Exercise aim:
Set down the whole listing below exactly, without pictures.

Supplied records:
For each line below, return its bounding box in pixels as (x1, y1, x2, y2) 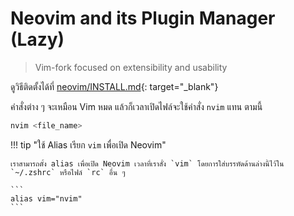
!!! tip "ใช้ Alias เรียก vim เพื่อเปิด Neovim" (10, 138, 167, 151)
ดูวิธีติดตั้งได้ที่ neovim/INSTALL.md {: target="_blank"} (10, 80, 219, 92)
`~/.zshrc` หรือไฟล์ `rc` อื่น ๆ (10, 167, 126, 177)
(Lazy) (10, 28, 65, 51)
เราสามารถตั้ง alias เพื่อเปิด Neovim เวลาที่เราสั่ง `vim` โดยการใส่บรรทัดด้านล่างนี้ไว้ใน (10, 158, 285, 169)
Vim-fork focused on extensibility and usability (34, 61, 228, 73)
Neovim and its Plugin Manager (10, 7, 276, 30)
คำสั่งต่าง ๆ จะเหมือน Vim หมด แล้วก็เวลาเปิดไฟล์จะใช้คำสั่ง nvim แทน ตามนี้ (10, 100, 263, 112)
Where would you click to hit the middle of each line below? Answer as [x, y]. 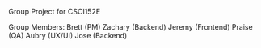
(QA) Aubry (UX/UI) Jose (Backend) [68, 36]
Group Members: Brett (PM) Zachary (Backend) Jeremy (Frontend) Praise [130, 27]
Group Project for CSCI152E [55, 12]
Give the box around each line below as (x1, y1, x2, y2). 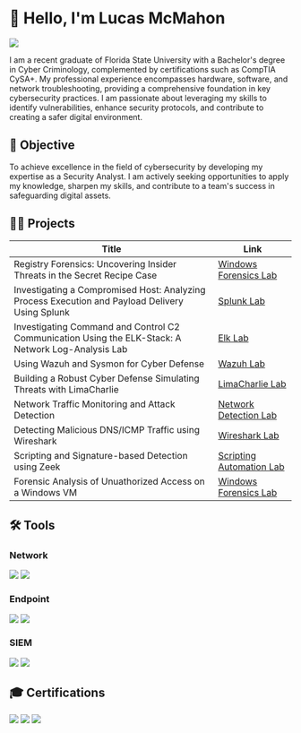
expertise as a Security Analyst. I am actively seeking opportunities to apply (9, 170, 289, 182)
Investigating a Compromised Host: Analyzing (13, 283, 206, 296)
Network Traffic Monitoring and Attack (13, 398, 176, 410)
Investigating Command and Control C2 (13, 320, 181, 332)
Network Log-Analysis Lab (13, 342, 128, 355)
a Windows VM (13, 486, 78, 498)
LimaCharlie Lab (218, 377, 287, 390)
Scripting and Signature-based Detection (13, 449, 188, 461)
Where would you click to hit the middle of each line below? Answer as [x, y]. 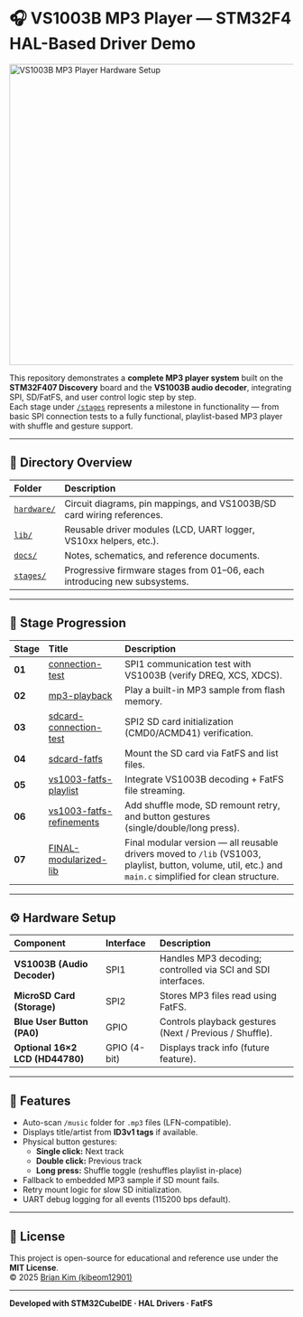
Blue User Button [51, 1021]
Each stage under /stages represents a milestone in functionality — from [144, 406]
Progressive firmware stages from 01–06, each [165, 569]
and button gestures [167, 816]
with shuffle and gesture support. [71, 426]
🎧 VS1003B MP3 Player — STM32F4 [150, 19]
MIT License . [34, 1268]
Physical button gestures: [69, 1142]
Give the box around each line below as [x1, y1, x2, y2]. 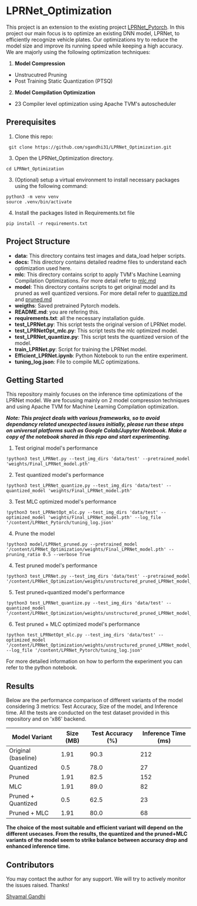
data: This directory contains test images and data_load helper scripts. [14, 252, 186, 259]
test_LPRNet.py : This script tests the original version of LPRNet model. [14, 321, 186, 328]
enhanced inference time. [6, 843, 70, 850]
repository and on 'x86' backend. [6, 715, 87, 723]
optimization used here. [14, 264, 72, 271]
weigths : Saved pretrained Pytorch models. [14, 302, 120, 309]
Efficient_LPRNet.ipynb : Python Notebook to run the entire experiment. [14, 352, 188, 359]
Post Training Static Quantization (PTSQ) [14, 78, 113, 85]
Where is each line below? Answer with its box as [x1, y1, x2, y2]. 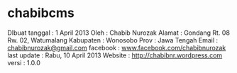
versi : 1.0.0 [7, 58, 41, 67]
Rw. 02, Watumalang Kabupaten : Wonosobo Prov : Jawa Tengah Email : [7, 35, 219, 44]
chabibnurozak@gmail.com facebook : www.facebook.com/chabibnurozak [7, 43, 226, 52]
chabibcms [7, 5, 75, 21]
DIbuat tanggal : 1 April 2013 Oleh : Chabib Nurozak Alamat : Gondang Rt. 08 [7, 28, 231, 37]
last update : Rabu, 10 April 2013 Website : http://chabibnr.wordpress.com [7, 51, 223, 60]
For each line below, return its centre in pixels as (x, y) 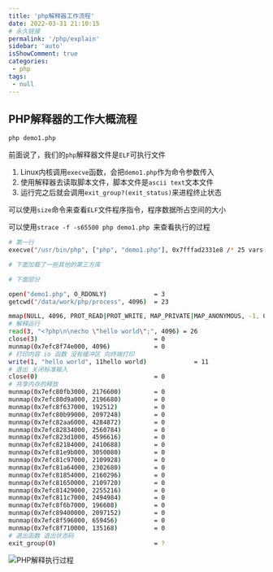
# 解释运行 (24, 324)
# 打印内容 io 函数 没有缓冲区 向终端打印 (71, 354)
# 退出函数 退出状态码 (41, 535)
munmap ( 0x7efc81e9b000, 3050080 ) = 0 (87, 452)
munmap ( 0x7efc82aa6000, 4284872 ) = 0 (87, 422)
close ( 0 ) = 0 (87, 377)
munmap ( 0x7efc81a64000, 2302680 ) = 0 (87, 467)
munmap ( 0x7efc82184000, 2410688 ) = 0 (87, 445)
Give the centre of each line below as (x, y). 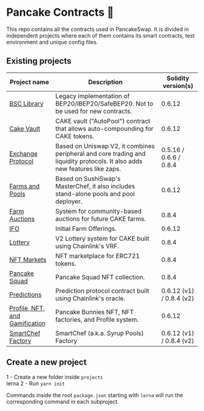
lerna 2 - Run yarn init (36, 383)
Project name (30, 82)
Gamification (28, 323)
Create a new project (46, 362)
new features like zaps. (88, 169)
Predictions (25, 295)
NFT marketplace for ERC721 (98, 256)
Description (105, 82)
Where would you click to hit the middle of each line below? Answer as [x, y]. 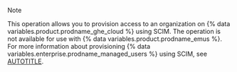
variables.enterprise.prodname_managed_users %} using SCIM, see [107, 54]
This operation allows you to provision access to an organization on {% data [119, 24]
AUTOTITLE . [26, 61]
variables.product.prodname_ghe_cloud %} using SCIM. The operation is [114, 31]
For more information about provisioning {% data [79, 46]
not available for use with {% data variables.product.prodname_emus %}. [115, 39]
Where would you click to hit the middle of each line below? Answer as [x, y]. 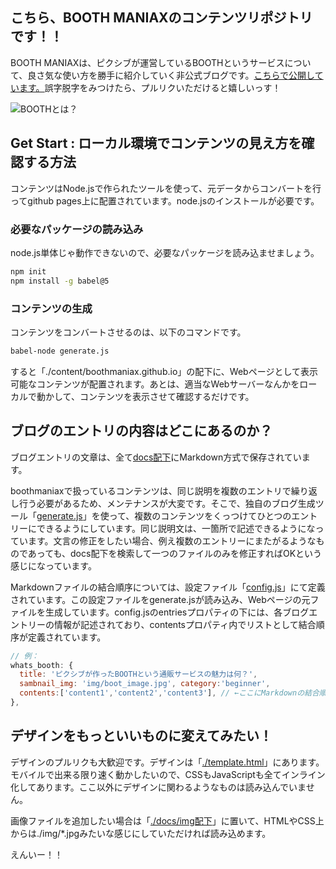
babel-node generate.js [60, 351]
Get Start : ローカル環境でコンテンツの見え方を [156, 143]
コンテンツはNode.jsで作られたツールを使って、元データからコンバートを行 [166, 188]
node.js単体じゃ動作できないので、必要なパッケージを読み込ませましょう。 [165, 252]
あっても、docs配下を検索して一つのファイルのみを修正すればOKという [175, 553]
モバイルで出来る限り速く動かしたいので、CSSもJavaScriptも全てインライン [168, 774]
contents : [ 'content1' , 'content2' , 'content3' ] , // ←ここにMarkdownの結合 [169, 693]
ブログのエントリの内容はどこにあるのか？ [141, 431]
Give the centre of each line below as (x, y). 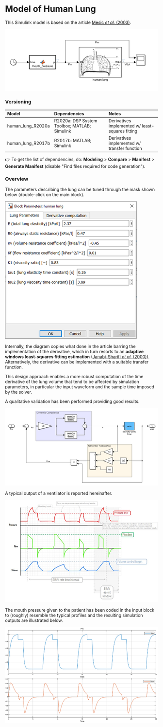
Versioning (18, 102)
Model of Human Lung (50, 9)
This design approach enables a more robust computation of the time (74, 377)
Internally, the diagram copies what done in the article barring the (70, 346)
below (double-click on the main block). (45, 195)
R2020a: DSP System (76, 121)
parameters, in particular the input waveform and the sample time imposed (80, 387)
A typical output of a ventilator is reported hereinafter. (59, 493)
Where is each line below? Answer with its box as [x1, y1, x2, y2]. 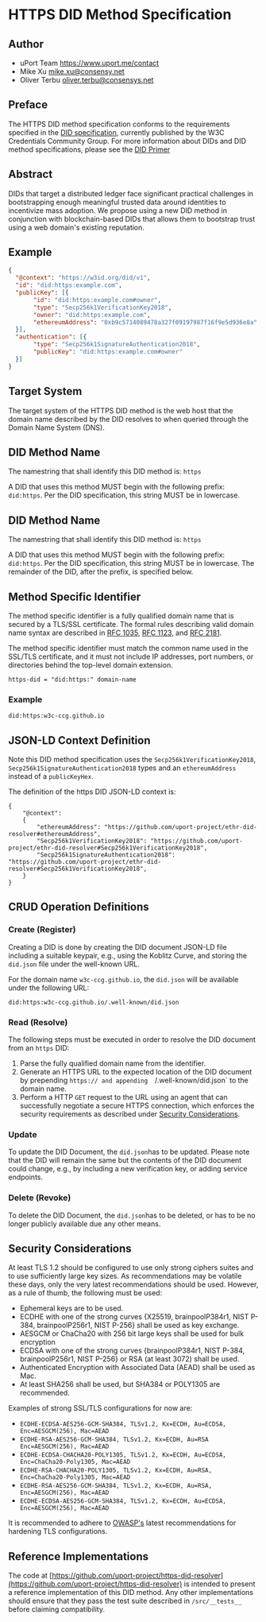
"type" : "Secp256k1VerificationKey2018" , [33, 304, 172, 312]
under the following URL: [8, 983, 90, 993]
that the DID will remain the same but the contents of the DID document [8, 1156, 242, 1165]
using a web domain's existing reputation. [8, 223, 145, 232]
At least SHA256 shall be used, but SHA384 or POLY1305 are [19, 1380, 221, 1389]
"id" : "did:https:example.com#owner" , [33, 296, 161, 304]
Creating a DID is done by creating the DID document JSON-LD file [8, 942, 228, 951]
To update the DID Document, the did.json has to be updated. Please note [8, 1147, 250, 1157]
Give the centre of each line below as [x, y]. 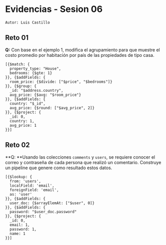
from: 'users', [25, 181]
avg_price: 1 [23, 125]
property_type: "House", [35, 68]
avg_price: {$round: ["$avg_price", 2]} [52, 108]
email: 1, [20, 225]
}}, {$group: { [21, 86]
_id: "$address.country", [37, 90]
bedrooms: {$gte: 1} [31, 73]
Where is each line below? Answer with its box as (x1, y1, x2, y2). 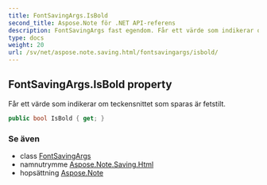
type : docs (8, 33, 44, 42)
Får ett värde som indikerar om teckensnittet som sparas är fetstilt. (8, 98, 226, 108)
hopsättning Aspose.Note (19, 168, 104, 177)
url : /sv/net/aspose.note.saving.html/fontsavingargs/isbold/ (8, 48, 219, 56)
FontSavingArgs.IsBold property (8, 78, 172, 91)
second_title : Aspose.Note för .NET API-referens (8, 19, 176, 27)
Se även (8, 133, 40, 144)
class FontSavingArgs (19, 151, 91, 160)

Answer box:
For each line below, return its bounding box in pixels as (x1, y1, x2, y2) 
!!! tip "ใช้ Alias เรียก vim เพื่อเปิด Neovim" (10, 138, 167, 151)
ดูวิธีติดตั้งได้ที่ neovim/INSTALL.md {: target="_blank"} (10, 80, 219, 92)
`~/.zshrc` หรือไฟล์ `rc` อื่น ๆ (10, 167, 126, 177)
(Lazy) (10, 28, 65, 51)
เราสามารถตั้ง alias เพื่อเปิด Neovim เวลาที่เราสั่ง `vim` โดยการใส่บรรทัดด้านล่างนี้ไว้ใน (10, 158, 285, 169)
Vim-fork focused on extensibility and usability (34, 61, 228, 73)
Neovim and its Plugin Manager (10, 7, 276, 30)
คำสั่งต่าง ๆ จะเหมือน Vim หมด แล้วก็เวลาเปิดไฟล์จะใช้คำสั่ง nvim แทน ตามนี้ (10, 100, 263, 112)
Where would you click to hit the middle of each line below? Answer as [x, y]. 
(QA) Aubry (UX/UI) Jose (Backend) [68, 36]
Group Members: Brett (PM) Zachary (Backend) Jeremy (Frontend) Praise [130, 27]
Group Project for CSCI152E [55, 12]
Give the box around each line below as (x1, y1, x2, y2). 
expertise as a Security Analyst. I am actively seeking opportunities to apply (9, 170, 289, 182)
Investigating a Compromised Host: Analyzing (13, 283, 206, 296)
Network Traffic Monitoring and Attack (13, 398, 176, 410)
Investigating Command and Control C2 (13, 320, 181, 332)
Network Log-Analysis Lab (13, 342, 128, 355)
a Windows VM (13, 486, 78, 498)
LimaCharlie Lab (218, 377, 287, 390)
Scripting and Signature-based Detection (13, 449, 188, 461)
Where would you click to hit the middle of each line below? Answer as [x, y]. 
Blue User Button [51, 1021]
Each stage under /stages represents a milestone in functionality — from [144, 406]
Progressive firmware stages from 01–06, each [165, 569]
and button gestures [167, 816]
with shuffle and gesture support. [71, 426]
🎧 VS1003B MP3 Player — STM32F4 [150, 19]
MIT License . [34, 1268]
Physical button gestures: [69, 1142]
Give the box around each line below as [x1, y1, x2, y2]. 
data: This directory contains test images and data_load helper scripts. [14, 252, 186, 259]
test_LPRNet.py : This script tests the original version of LPRNet model. [14, 321, 186, 328]
enhanced inference time. [6, 843, 70, 850]
repository and on 'x86' backend. [6, 715, 87, 723]
optimization used here. [14, 264, 72, 271]
weigths : Saved pretrained Pytorch models. [14, 302, 120, 309]
Efficient_LPRNet.ipynb : Python Notebook to run the entire experiment. [14, 352, 188, 359]
Post Training Static Quantization (PTSQ) [14, 78, 113, 85]
Where is each line below? Answer with its box as [x1, y1, x2, y2]. 
versi : 1.0.0 [7, 58, 41, 67]
Rw. 02, Watumalang Kabupaten : Wonosobo Prov : Jawa Tengah Email : [7, 35, 219, 44]
chabibnurozak@gmail.com facebook : www.facebook.com/chabibnurozak [7, 43, 226, 52]
chabibcms [7, 5, 75, 21]
DIbuat tanggal : 1 April 2013 Oleh : Chabib Nurozak Alamat : Gondang Rt. 08 [7, 28, 231, 37]
last update : Rabu, 10 April 2013 Website : http://chabibnr.wordpress.com [7, 51, 223, 60]
For each line below, return its centre in pixels as (x, y) 
# 解释运行 (24, 324)
# 打印内容 io 函数 没有缓冲区 向终端打印 (71, 354)
# 退出函数 退出状态码 (41, 535)
munmap ( 0x7efc81e9b000, 3050080 ) = 0 (87, 452)
munmap ( 0x7efc82aa6000, 4284872 ) = 0 (87, 422)
close ( 0 ) = 0 (87, 377)
munmap ( 0x7efc81a64000, 2302680 ) = 0 (87, 467)
munmap ( 0x7efc82184000, 2410688 ) = 0 (87, 445)
Give the centre of each line below as (x, y). 
lerna 2 - Run yarn init (36, 383)
Project name (30, 82)
Gamification (28, 323)
Create a new project (46, 362)
new features like zaps. (88, 169)
Predictions (25, 295)
NFT marketplace for ERC721 (98, 256)
Description (105, 82)
Where would you click to hit the middle of each line below? Answer as [x, y]. 
variables.enterprise.prodname_managed_users %} using SCIM, see [107, 54]
This operation allows you to provision access to an organization on {% data [119, 24]
AUTOTITLE . [26, 61]
variables.product.prodname_ghe_cloud %} using SCIM. The operation is [114, 31]
For more information about provisioning {% data [79, 46]
not available for use with {% data variables.product.prodname_emus %}. [115, 39]
Where would you click to hit the middle of each line below? Answer as [x, y]. 
babel-node generate.js [60, 351]
Get Start : ローカル環境でコンテンツの見え方を [156, 143]
コンテンツはNode.jsで作られたツールを使って、元データからコンバートを行 [166, 188]
node.js単体じゃ動作できないので、必要なパッケージを読み込ませましょう。 [165, 252]
あっても、docs配下を検索して一つのファイルのみを修正すればOKという [175, 553]
モバイルで出来る限り速く動かしたいので、CSSもJavaScriptも全てインライン [168, 774]
contents : [ 'content1' , 'content2' , 'content3' ] , // ←ここにMarkdownの結合 [169, 693]
ブログのエントリの内容はどこにあるのか？ [141, 431]
Give the centre of each line below as (x, y). 
Versioning (18, 102)
Model of Human Lung (50, 9)
This design approach enables a more robust computation of the time (74, 377)
Internally, the diagram copies what done in the article barring the (70, 346)
below (double-click on the main block). (45, 195)
R2020a: DSP System (76, 121)
parameters, in particular the input waveform and the sample time imposed (80, 387)
A typical output of a ventilator is reported hereinafter. (59, 493)
Where is each line below? Answer with its box as [x1, y1, x2, y2]. 
"type" : "Secp256k1VerificationKey2018" , [33, 304, 172, 312]
under the following URL: [8, 983, 90, 993]
that the DID will remain the same but the contents of the DID document [8, 1156, 242, 1165]
using a web domain's existing reputation. [8, 223, 145, 232]
At least SHA256 shall be used, but SHA384 or POLY1305 are [19, 1380, 221, 1389]
"id" : "did:https:example.com#owner" , [33, 296, 161, 304]
Creating a DID is done by creating the DID document JSON-LD file [8, 942, 228, 951]
To update the DID Document, the did.json has to be updated. Please note [8, 1147, 250, 1157]
Give the centre of each line below as [x, y]. 
from: 'users', [25, 181]
avg_price: 1 [23, 125]
property_type: "House", [35, 68]
avg_price: {$round: ["$avg_price", 2]} [52, 108]
email: 1, [20, 225]
}}, {$group: { [21, 86]
_id: "$address.country", [37, 90]
bedrooms: {$gte: 1} [31, 73]
Where is each line below? Answer with its box as (x1, y1, x2, y2). 
type : docs (8, 33, 44, 42)
Får ett värde som indikerar om teckensnittet som sparas är fetstilt. (8, 98, 226, 108)
hopsättning Aspose.Note (19, 168, 104, 177)
url : /sv/net/aspose.note.saving.html/fontsavingargs/isbold/ (8, 48, 219, 56)
FontSavingArgs.IsBold property (8, 78, 172, 91)
second_title : Aspose.Note för .NET API-referens (8, 19, 176, 27)
Se även (8, 133, 40, 144)
class FontSavingArgs (19, 151, 91, 160)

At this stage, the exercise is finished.